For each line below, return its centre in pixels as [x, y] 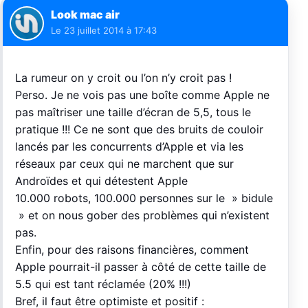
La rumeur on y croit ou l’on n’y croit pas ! [123, 78]
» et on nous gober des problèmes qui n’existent [142, 215]
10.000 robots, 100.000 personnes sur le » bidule [144, 198]
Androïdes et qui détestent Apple [101, 181]
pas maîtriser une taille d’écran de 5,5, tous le [133, 112]
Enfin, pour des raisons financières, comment [132, 250]
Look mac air [85, 14]
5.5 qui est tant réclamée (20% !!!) [103, 284]
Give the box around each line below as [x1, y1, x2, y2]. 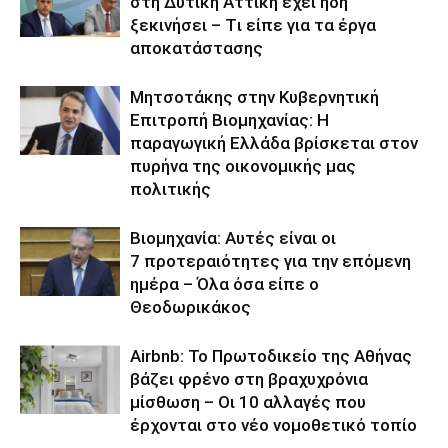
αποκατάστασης [130, 38, 263, 59]
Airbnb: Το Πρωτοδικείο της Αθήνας [130, 346, 412, 367]
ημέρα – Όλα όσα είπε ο [130, 274, 319, 295]
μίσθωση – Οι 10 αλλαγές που [130, 392, 366, 413]
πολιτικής [130, 179, 211, 200]
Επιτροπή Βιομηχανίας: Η [130, 110, 329, 131]
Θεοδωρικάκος [130, 297, 251, 318]
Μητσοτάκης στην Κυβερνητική [130, 87, 379, 108]
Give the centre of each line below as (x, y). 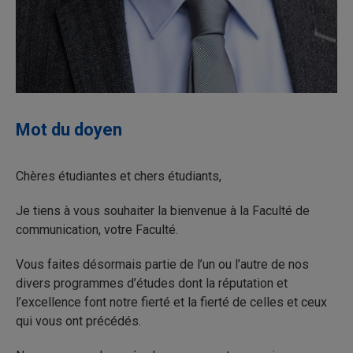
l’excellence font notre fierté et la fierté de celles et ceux (171, 302)
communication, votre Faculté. (98, 229)
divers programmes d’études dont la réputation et (152, 283)
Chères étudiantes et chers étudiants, (119, 176)
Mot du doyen (69, 129)
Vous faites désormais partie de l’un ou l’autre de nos (162, 264)
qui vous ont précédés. (78, 321)
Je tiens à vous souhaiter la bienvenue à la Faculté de (163, 210)
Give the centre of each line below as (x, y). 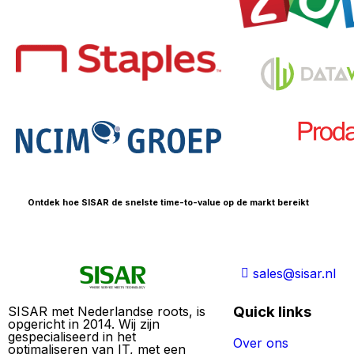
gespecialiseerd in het (72, 336)
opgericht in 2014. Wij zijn (84, 324)
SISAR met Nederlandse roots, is (107, 311)
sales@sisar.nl (294, 273)
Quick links (272, 311)
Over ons (261, 343)
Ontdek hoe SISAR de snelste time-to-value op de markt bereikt (168, 202)
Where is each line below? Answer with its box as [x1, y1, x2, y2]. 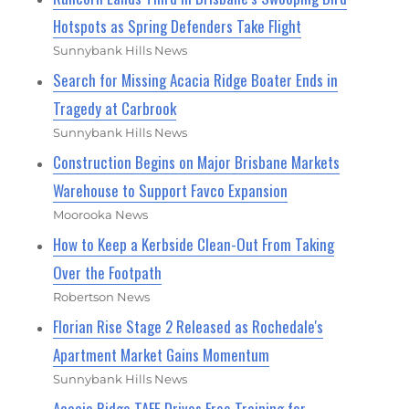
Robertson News [53, 289, 151, 305]
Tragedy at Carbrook [53, 97, 177, 121]
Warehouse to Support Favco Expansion [53, 179, 288, 203]
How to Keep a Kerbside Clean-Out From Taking [53, 233, 335, 257]
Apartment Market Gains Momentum [53, 343, 270, 367]
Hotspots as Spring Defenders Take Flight [53, 15, 302, 38]
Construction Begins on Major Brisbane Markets [53, 151, 341, 174]
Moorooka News [53, 207, 149, 223]
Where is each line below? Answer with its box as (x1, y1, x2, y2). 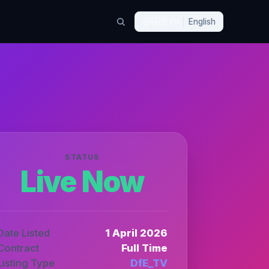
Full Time (121, 241, 168, 254)
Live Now (20, 163, 145, 199)
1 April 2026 (105, 226, 168, 239)
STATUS (65, 152, 100, 162)
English (189, 16, 216, 26)
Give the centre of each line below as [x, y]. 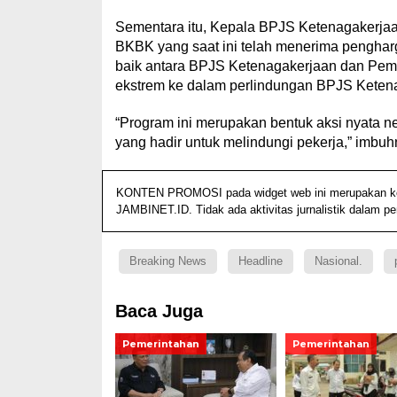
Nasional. [338, 261]
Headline [260, 261]
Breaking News [167, 261]
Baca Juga [159, 311]
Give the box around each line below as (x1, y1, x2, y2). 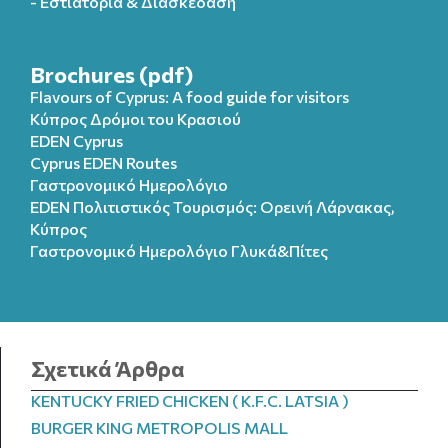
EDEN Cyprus (30, 131, 123, 150)
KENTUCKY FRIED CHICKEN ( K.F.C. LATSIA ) (31, 391, 349, 410)
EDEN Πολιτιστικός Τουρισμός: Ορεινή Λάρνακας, (30, 197, 395, 216)
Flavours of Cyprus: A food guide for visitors (30, 87, 349, 106)
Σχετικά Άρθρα (31, 355, 185, 382)
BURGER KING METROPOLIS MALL (31, 418, 288, 437)
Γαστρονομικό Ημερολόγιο (30, 175, 228, 194)
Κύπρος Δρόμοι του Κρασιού (30, 109, 241, 128)
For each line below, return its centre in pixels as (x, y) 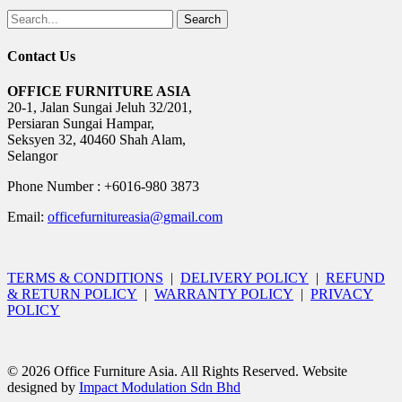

━━━━

- _YOUR ASSIGNMENT_
Within the records above, work out on how many lines the string "News" appears, and give only that number.

- _RESPONSE TO THE EXERCISE_
3